Professor Genji Kurisu, Division of Protein Structural Biology, Institute for Protein Research

Professor Genji Kurisu, Division of Protein Structural Biology, Institute for Protein Research

“The secret adaptive power of photosynthetic complex I is finally revealed”

An international team including researchers from Osaka University has solved the structure of photosynthetic complex I using cryo-electron microscopy. Using integrative structural biological methods, Dr. Genji Kurisu and his team were also able to demonstrate the role of the complex in the electron transfer process, particularly its interaction with ferredoxin. Their finding entitled “Structural adaptations of photosynthetic complex I enable ferredoxin-dependent electron transfer” was published in Science.

Tell us a bit about the background of this research.

Life on Earth depends ultimately on sunlight, through the process of photosynthesis. The photosynthetic electron transport chain is a tiny solar power plant used to drive photosynthesis. It is thought to have three integral membrane protein complexes: Photosystem II, Cytochrome b 6 f complex, and Photosystem I (PSI), which are electrically connected by the lipophilic mobile carrier Plastoquinone (PQ) and the soluble electron carrier proteins Plastocyanin and Ferredoxin (Fd). Because the X-ray structures of all of the above protein complexes had been reported previously, it was widely believed that the details of photosynthetic electron transfer were already well understood.

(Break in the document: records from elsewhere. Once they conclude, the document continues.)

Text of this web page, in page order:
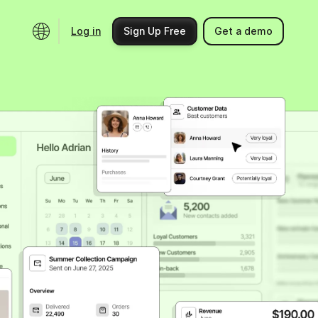
Product updates
Community
Events
Partner programs
Find an expert
Help center
Contact us
Log in Sign Up Free Get a demo

Quite recently, however, a fourth membrane protein complex, a photosynthetic complex I named NADH dehydrogenase-like complex 1 (NDH1), has been identified and reported to mediate a cyclic electron flow around PSI, which is physiologically important in balancing the electron transport and generation of the trans-membrane electrochemical proton gradient in oxygenic photosynthesis.

Since no direct information about the electron donor to NDH1 had been reported thus far, understanding how NDH1 delivers the reducing equivalents to the thylakoid membrane back from the stromal space of chloroplast remained a major challenge for us.

What did your team accomplish through this joint research project?

Our international collaborative team, consisting of researchers from Osaka University, the Max Planck Institute for Biochemistry, and Ruhr-Universität Bochum, together with our collaborative partners, has revealed how NDH1 mediates the cyclic electron flow around PSI and evolved distinctively from its respiratory analogues through integrative use of cryo-electron microscopy, X-ray crystallography, and NMR spectroscopy. Our structural work on NDH1 allows us to shed light on the cyclic electron transport pathways which, until recently, had little atomistic information.


What is the appeal of international collaboration?

This work is based on 10 years of international collaboration between Bochum and Osaka, the two labs of which provide each other with significant advantages in their complementary disciplines. I strongly believe that international collaboration is the perfect opportunity to cultivate more hybrid and integrative seeds of scientific research. This successful collaborative project is supported in part by the International Joint Research Promotion Program at Osaka University.